Le nuove rubriche sulla "lavanda dei piedi": S. Ignazio sarebbed'accordo?

di don Alfredo M. Morselli



È ormai noto quanto Papa Francesco ha recentemente disposto, circa la liturgia della Messa in cena Domini: "venga modificata la rubrica secondo la quale le persone prescelte per ricevere la Lavanda dei piedi debbano essere uomini o ragazzi, in modo tale che da ora in poi i pastori della Chiesa possano scegliere i partecipanti al rito tra tutti i membri del popolo di Dio" (1).

Se avessi l'occasione di fare quattro chiacchiere col dolce Cristo in terra, gli porrei rispettosamente questa domanda: "Santità, ma cosa direbbe S. Ignazio di Loyola di questa riforma? Sarebbe d'accordo?". Vado ora a esporre le ragioni di questa domanda. 

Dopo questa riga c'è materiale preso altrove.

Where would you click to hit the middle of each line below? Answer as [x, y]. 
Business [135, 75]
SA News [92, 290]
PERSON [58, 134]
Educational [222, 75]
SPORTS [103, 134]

Sappiamo che, durante l'ultima cena, Gesù ha lavato i piedi a dodici uomini: il messale del 1970 non richiede più, per il suddetto rito, il numero di dodici partecipanti, come invece prescrivevano le rubriche di Pio XII del 1955 (2).
Con le ultime disposizioni ci troviamo di fronte ad un ulteriore allontanamento da ciò che storicamente accadde, proprio in quella azione liturgica che commemora quei fatti reduplicative: le persone coinvolte nel rito non debbono più necessariamente essere né dodici, né uomini.
Constatiamo che questa rubrica ha sancito un distacco tra la liturgia e la storia della salvezza: non importa più fare memoria di quello che è successo storicamente, di quanto Gesù ha compiuto, avendolo preparato da tutta l'eternità. Ed è proprio questo che mi sembra distante dallo spirito ignaziano.

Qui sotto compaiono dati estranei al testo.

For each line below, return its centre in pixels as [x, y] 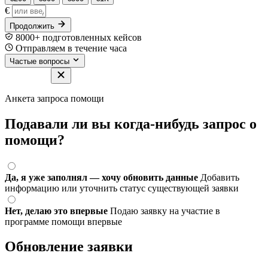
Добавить [220, 177]
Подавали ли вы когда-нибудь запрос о [131, 124]
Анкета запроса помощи [54, 98]
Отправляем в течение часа [70, 48]
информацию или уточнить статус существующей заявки [122, 188]
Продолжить [33, 26]
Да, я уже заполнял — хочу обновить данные [101, 177]
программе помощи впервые [63, 221]

Il santo di Loyola, nella sua autobiografia, racconta quanta attenzione egli prestasse a tutti i
minimi dettagli delle azioni compiute da Gesù: dopo la conversione, S. Ignazio aveva deciso di andare in pellegrinaggio in Palestina per convertire gl'infedeli; vi arrivò con mille peripezie e avrebbe voluto fermarsi a Gerusalemme. Il custode francescano, diffidando di lui, pellegrino originale a dir poco, lo costrinse a prendere la via del ritorno. S. Ignazio, ormai certo che la volontà di Dio a suo riguardo non era quella di fermarsi in Terra Santa, prima di partire volle rivedere più volte - esponendosi al rischio di percosse e oltraggi - il monte Oliveto, da dove Gesù era asceso al cielo. E volle soffermarsi sui minimi particolari, persino sull'impronta dei piedi che Gesù aveva lasciato su una pietra, nel momento della sua Ascensione. Ma sentiamo le parole del santo:
"Sull'Oliveto c'è una pietra dalla quale nostro Signore si distaccò per salire al cielo, e si vedono ancora le impronte dei suoi piedi: queste egli voleva tornare a vedere. Così, senza parlarne con nessuno e senza prendere alcuna guida (se uno non si fa accompagnare da una guida turca corre serio pericolo) si sottrasse agli altri e se ne andò tutto solo al monte Oliveto. Poiché i custodi non volevano lasciarlo entrare, regalò loro un tagliacarte che aveva con sé: e dopo aver pregato con intensa consolazione, gli venne desiderio di andare anche a Betfage. Là si ricordò che sul monte Oliveto non aveva osservato bene l'esatta posizione del piede destro e del piede sinistro; tornò lassù e - a quanto ricorda - diede ai custodi le sue forbici perché lo lasciassero entrare" (3).
Per S. Ignazio era importante come Gesù teneva i piedi prima di salire al cielo, perché anche questo dettaglio è un mistero; certamente, con Calcedonia (451), noi confessiamo "il Signore nostro Gesù Cristo, perfetto nella sua divinità e perfetto nella sua umanità, vero Dio e vero uomo, [composto] di anima razionale e del corpo, consostanziale al Padre per la divinità, e consostanziale a noi per l'umanità, simile in tutto a noi, fuorché nel peccato…" (4), ma nessuno può contemplare questo singolare composto se non nelle sue azioni: e queste azioni sono misteri  in quanto sono segni rivelatori della Persona di Gesù (e, di conseguenza, anche del Padre), causano la nostra confermazione a Cristo stesso, e sopno prolettici della gloria futura. Ciò è bene indicato nella preghiera che spesso si recita al termine del S. Rosario: "… fa, Te ne preghiamo, che ricordando questi misteri, per mezzo del santissimo Rosario della beata Vergine Maria, noi possiamo imitare gli esempi che contengono e conseguire i beni che promettono" (5).
Secondo S. Ignazio è la contemplazione dei misteri della vita di Gesù che ci permette quella "intima conoscenza del Signore, che per me si è  fatto uomo", indispensabile e da chiedere "perché lo ami con più ardore e lo segua con più fedeltà" (6). E allora bisogna fare la composizione di luogo (immaginarsi, certamente con verisimiglianza, la scena concreta del mistero), applicare i sensi, sentire le parole, vedere i personaggi…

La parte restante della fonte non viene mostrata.